• _Task statement_: Repeat exactly the lines running from the first line of the data to the line containing "a meticulously detailed", both ends included, and nothing else; drop the pictures.

• _Records excerpted from a collection_:

···

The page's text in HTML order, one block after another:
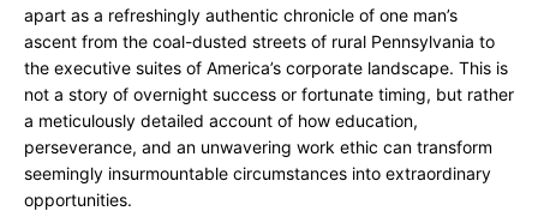
apart as a refreshingly authentic chronicle of one man’s
ascent from the coal-dusted streets of rural Pennsylvania to
the executive suites of America’s corporate landscape. This is
not a story of overnight success or fortunate timing, but rather
a meticulously detailed account of how education,
perseverance, and an unwavering work ethic can transform
seemingly insurmountable circumstances into extraordinary
opportunities.
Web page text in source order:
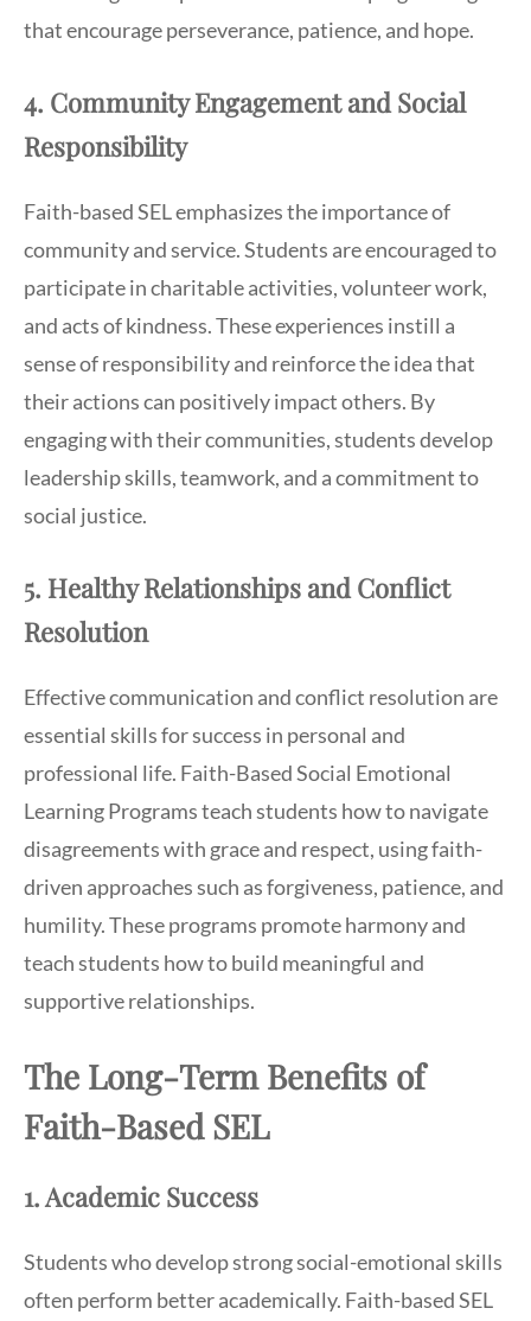
that encourage perseverance, patience, and hope.
4. Community Engagement and Social
Responsibility
Faith-based SEL emphasizes the importance of
community and service. Students are encouraged to
participate in charitable activities, volunteer work,
and acts of kindness. These experiences instill a
sense of responsibility and reinforce the idea that
their actions can positively impact others. By
engaging with their communities, students develop
leadership skills, teamwork, and a commitment to
social justice.
5. Healthy Relationships and Conflict
Resolution
Effective communication and conflict resolution are
essential skills for success in personal and
professional life. Faith-Based Social Emotional
Learning Programs teach students how to navigate
disagreements with grace and respect, using faith-
driven approaches such as forgiveness, patience, and
humility. These programs promote harmony and
teach students how to build meaningful and
supportive relationships.
The Long-Term Benefits of
Faith-Based SEL
1. Academic Success
Students who develop strong social-emotional skills
often perform better academically. Faith-based SEL
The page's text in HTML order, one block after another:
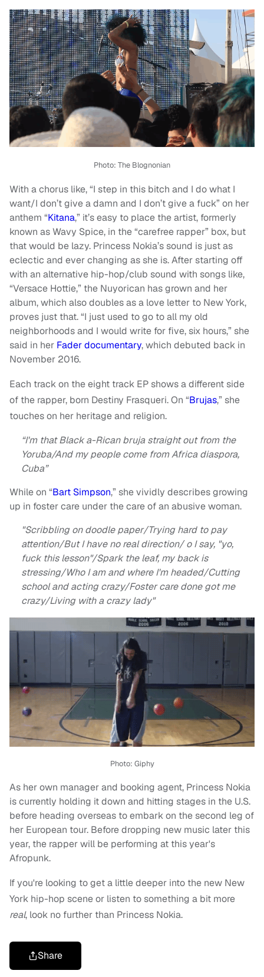
Photo: The Blognonian
With a chorus like, “I step in this bitch and I do what I
want/I don’t give a damn and I don’t give a fuck” on her
anthem “Kitana,” it’s easy to place the artist, formerly
known as Wavy Spice, in the “carefree rapper” box, but
that would be lazy. Princess Nokia’s sound is just as
eclectic and ever changing as she is. After starting off
with an alternative hip-hop/club sound with songs like,
“Versace Hottie,” the Nuyorican has grown and her
album, which also doubles as a love letter to New York,
proves just that. “I just used to go to all my old
neighborhoods and I would write for five, six hours,” she
said in her Fader documentary, which debuted back in
November 2016.
Each track on the eight track EP shows a different side
of the rapper, born Destiny Frasqueri. On “Brujas,” she
touches on her heritage and religion.
“I'm that Black a-Rican bruja straight out from the
Yoruba/And my people come from Africa diaspora,
Cuba”
While on “Bart Simpson,” she vividly describes growing
up in foster care under the care of an abusive woman.
"Scribbling on doodle paper/Trying hard to pay
attention/But I have no real direction/ o I say, "yo,
fuck this lesson"/Spark the leaf, my back is
stressing/Who I am and where I'm headed/Cutting
school and acting crazy/Foster care done got me
crazy/Living with a crazy lady"
Photo: Giphy
As her own manager and booking agent, Princess Nokia
is currently holding it down and hitting stages in the U.S.
before heading overseas to embark on the second leg of
her European tour. Before dropping new music later this
year, the rapper will be performing at this year's
Afropunk.
If you're looking to get a little deeper into the new New
York hip-hop scene or listen to something a bit more
real, look no further than Princess Nokia.
Share
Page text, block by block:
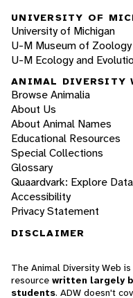
UNIVERSITY OF
University of Michigan
U-M Museum of Zoology
U-M Ecology and
ANIMAL DIVERSITY
Browse Animalia
About Us
About Animal Names
Educational Resources
Special Collections
Glossary
Quaardvark: Explore Data
Accessibility
Privacy Statement
DISCLAIMER
The Animal Diversity Web
resource written largely
students. ADW doesn't
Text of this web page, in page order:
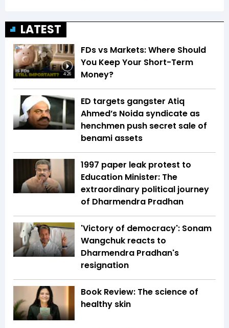
LATEST
4:26
FDs vs Markets: Where Should
You Keep Your Short-Term
Money?
ED targets gangster Atiq
Ahmed’s Noida syndicate as
henchmen push secret sale of
benami assets
1997 paper leak protest to
Education Minister: The
extraordinary political journey
of Dharmendra Pradhan
'Victory of democracy': Sonam
Wangchuk reacts to
Dharmendra Pradhan's
resignation
Book Review: The science of
healthy skin
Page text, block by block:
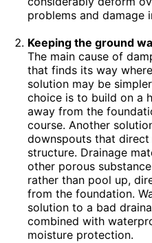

···

• _Response box_:
The page's text in HTML order, one block after another:
apart as a refreshingly authentic chronicle of one man’s
ascent from the coal-dusted streets of rural Pennsylvania to
the executive suites of America’s corporate landscape. This is
not a story of overnight success or fortunate timing, but rather
a meticulously detailed account of how education,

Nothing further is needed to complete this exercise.